#### RECORD EXCERPTS:
++++++++

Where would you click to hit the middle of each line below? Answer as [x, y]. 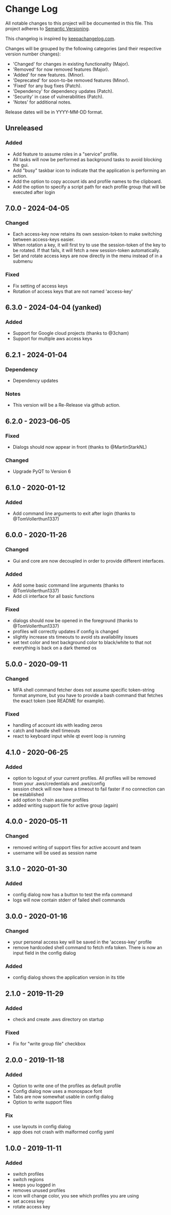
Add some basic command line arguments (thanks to [68, 585]
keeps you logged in [34, 1185]
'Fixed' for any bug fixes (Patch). [47, 86]
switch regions [28, 1179]
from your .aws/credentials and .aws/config [59, 783]
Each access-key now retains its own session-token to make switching [87, 234]
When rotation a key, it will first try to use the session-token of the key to [89, 245]
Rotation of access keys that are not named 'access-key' [73, 291]
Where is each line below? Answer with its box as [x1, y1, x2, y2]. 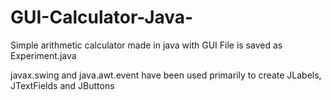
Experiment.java [10, 49, 77, 61]
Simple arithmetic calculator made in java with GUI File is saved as [10, 39, 283, 51]
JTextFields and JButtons [10, 79, 115, 91]
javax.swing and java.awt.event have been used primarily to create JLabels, [10, 69, 322, 81]
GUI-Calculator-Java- [10, 6, 194, 29]
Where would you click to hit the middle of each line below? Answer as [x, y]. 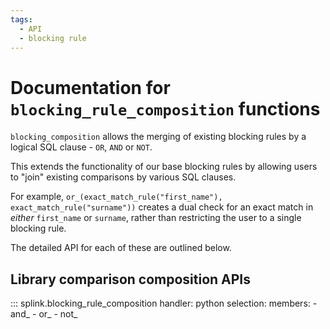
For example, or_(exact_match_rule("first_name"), [116, 197]
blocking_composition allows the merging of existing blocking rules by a [158, 137]
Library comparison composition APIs [131, 279]
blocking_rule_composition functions [165, 108]
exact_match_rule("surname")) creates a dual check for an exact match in [162, 207]
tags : [21, 19]
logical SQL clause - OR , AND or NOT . [81, 147]
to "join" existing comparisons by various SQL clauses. [123, 177]
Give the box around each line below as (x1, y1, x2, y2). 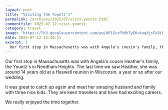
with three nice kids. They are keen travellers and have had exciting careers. (5, 89, 162, 95)
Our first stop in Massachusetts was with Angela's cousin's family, (9, 44, 157, 49)
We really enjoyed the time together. (5, 98, 80, 105)
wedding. (5, 74, 24, 80)
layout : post (5, 7, 32, 12)
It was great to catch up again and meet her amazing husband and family (5, 83, 156, 90)
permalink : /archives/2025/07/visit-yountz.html (5, 16, 108, 21)
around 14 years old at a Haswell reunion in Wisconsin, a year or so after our (5, 68, 162, 75)
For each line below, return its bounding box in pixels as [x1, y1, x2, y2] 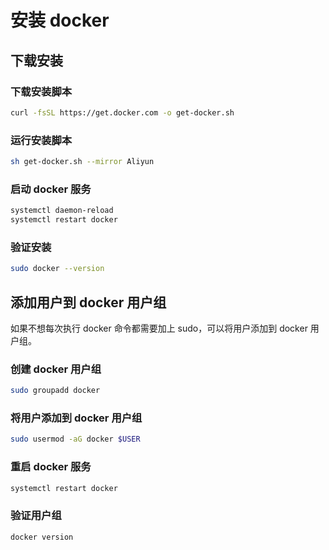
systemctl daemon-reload [10, 206, 114, 216]
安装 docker [10, 9, 110, 32]
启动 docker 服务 [10, 182, 92, 196]
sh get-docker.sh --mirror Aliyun [10, 157, 155, 167]
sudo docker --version [10, 264, 105, 274]
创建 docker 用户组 [10, 362, 102, 376]
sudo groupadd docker [10, 386, 101, 396]
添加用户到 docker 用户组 [10, 294, 167, 311]
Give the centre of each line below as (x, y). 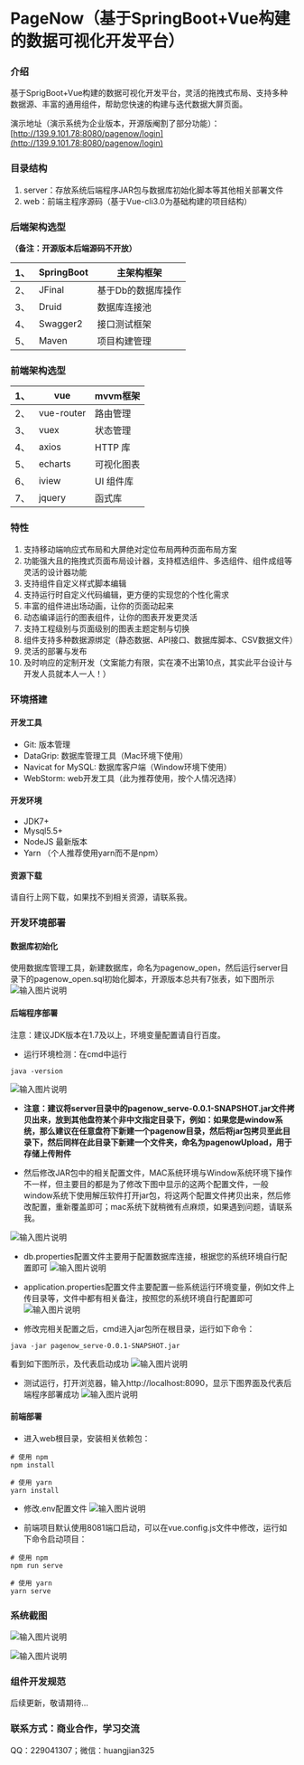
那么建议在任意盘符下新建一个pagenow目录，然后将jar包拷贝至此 (161, 1130)
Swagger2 (61, 324)
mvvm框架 (117, 396)
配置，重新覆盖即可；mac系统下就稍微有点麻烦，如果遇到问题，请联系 (161, 1206)
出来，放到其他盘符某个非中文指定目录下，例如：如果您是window (153, 1119)
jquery (52, 498)
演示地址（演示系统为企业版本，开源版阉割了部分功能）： (115, 124)
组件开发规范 (38, 1681)
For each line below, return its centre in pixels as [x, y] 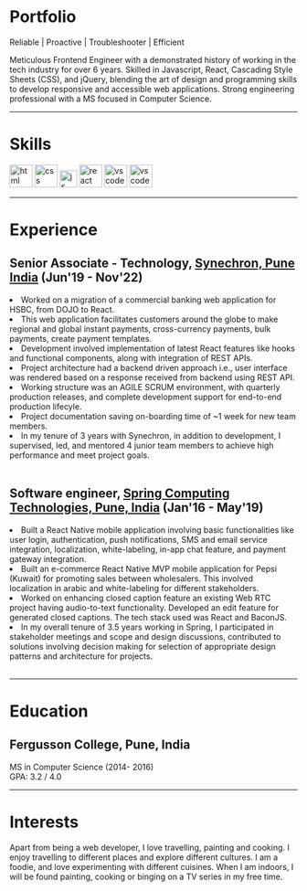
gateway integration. [48, 558]
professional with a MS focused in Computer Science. [111, 99]
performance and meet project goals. [79, 455]
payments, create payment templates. [81, 338]
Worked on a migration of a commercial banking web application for [149, 300]
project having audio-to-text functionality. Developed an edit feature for [144, 607]
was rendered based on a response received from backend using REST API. [152, 377]
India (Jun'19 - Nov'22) [76, 277]
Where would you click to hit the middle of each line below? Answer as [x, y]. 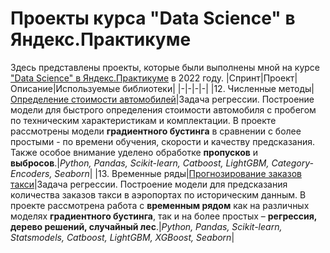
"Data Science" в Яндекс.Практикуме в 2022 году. [117, 78]
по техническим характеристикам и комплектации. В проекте [143, 120]
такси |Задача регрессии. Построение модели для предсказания [149, 184]
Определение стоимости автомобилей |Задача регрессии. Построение [162, 99]
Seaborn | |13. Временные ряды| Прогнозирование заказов [178, 173]
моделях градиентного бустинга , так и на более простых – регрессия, [164, 216]
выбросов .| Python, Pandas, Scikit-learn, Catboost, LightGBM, [140, 163]
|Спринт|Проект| [262, 78]
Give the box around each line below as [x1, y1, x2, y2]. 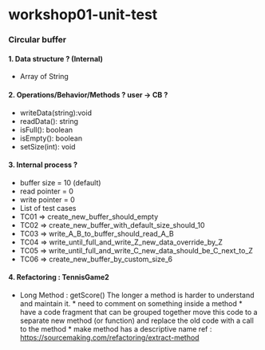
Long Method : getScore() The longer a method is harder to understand [19, 290, 255, 300]
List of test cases [19, 203, 77, 213]
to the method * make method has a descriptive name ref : [19, 324, 212, 333]
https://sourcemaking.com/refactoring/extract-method [19, 332, 200, 342]
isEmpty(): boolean [19, 133, 82, 143]
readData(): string [19, 116, 78, 125]
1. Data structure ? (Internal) [8, 54, 104, 63]
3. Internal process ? [8, 160, 78, 169]
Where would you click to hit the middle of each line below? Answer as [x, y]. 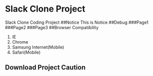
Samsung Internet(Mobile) [38, 47]
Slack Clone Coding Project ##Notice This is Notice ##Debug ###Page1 [77, 22]
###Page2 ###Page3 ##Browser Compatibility [52, 27]
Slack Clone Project [45, 9]
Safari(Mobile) [26, 52]
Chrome [20, 42]
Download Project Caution [45, 68]

++++++++

Using the listing above, show every line that includes the string "method".

#### EXERCISE OUTPUT:
Long Method : getScore() The longer a method is harder to understand [19, 290, 255, 300]
to the method * make method has a descriptive name ref : [19, 324, 212, 333]
https://sourcemaking.com/refactoring/extract-method [19, 332, 200, 342]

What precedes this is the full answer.